## TASK TO CARRY OUT
Take the entries that follow and return exactly the lines from the one holding "Restart the SnapManager" through the one holding "auto_support.on=FALSE (44, 224, 188, 239)", both included. Nothing else is needed.

## THE RECORDS
*** Block opens ***

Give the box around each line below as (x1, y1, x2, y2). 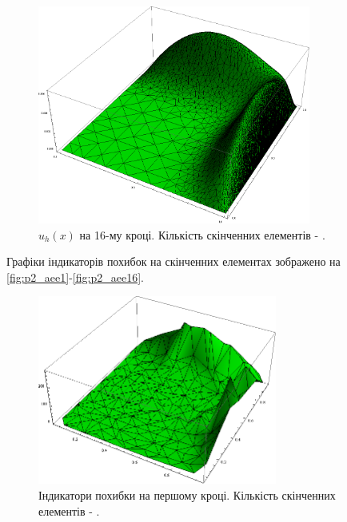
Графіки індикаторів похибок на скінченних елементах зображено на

*** Block closes ***
*** Block opens ***

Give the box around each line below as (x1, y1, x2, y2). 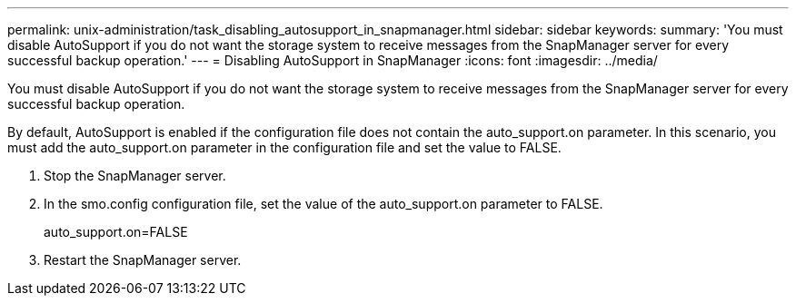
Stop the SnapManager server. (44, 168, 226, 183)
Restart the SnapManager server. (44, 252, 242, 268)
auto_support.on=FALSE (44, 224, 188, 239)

*** Block closes ***

## OUTPUT OF THE TASK
Restart the SnapManager server. (44, 252, 242, 268)
auto_support.on=FALSE (44, 224, 188, 239)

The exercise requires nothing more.